### What to do
Every entry should be returned unchanged, with the pictures omitted.

### Data extracts

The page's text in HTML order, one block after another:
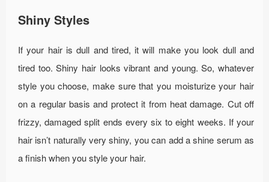
Shiny Styles
If your hair is dull and tired, it will make you look dull and
tired too. Shiny hair looks vibrant and young. So, whatever
style you choose, make sure that you moisturize your hair
on a regular basis and protect it from heat damage. Cut off
frizzy, damaged split ends every six to eight weeks. If your
hair isn’t naturally very shiny, you can add a shine serum as
a finish when you style your hair.
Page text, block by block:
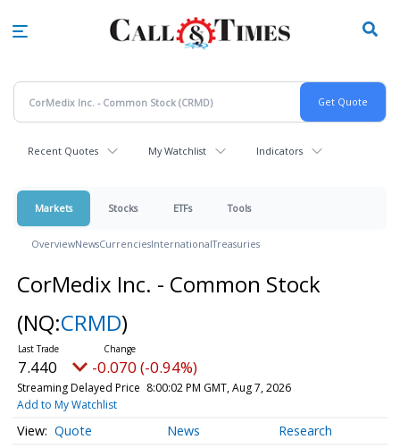
Recent Quotes My Watchlist Indicators
Markets Stocks ETFs Tools
OverviewNewsCurrenciesInternationalTreasuries
CorMedix Inc. - Common Stock
(NQ:CRMD)
7.440 -0.070 (-0.94%)
Streaming Delayed Price 8:00:02 PM GMT, Aug 7, 2026
Add to My Watchlist
Quote News Research
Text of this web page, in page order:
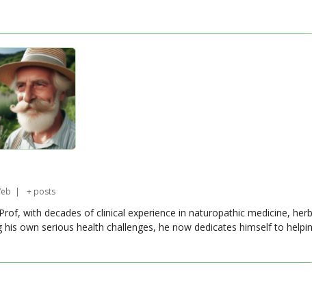
| + posts
with decades of clinical experience in naturopathic medicine,
own serious health challenges, he now dedicates himself to
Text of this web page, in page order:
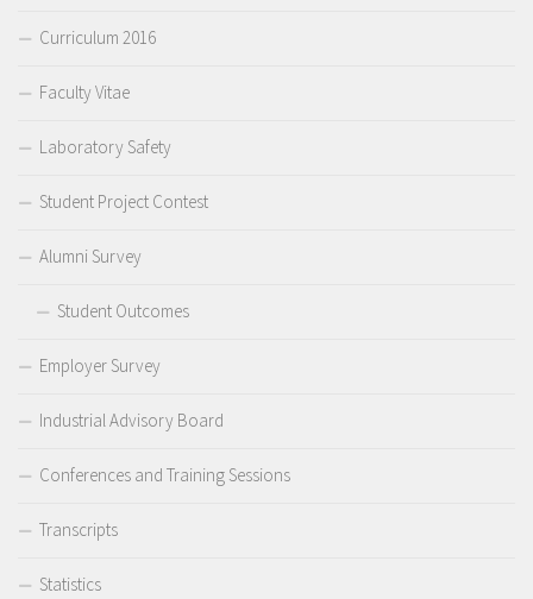
Curriculum 2016
Faculty Vitae
Laboratory Safety
Student Project Contest
Alumni Survey
Student Outcomes
Employer Survey
Industrial Advisory Board
Conferences and Training Sessions
Transcripts
Statistics
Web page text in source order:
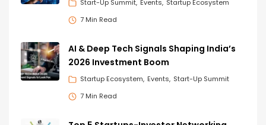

### Solution
The page's text in HTML order, one block after another:
Shiny Styles
If your hair is dull and tired, it will make you look dull and
tired too. Shiny hair looks vibrant and young. So, whatever
style you choose, make sure that you moisturize your hair
on a regular basis and protect it from heat damage. Cut off
frizzy, damaged split ends every six to eight weeks. If your
hair isn’t naturally very shiny, you can add a shine serum as
a finish when you style your hair.
Page text, block by block:
Recent Quotes My Watchlist Indicators
Markets Stocks ETFs Tools
OverviewNewsCurrenciesInternationalTreasuries
CorMedix Inc. - Common Stock
(NQ:CRMD)
7.440 -0.070 (-0.94%)
Streaming Delayed Price 8:00:02 PM GMT, Aug 7, 2026
Add to My Watchlist
Quote News Research
Text of this web page, in page order:
| + posts
with decades of clinical experience in naturopathic medicine,
own serious health challenges, he now dedicates himself to
Text of this web page, in page order:
Curriculum 2016
Faculty Vitae
Laboratory Safety
Student Project Contest
Alumni Survey
Student Outcomes
Employer Survey
Industrial Advisory Board
Conferences and Training Sessions
Transcripts
Statistics
Web page text in source order:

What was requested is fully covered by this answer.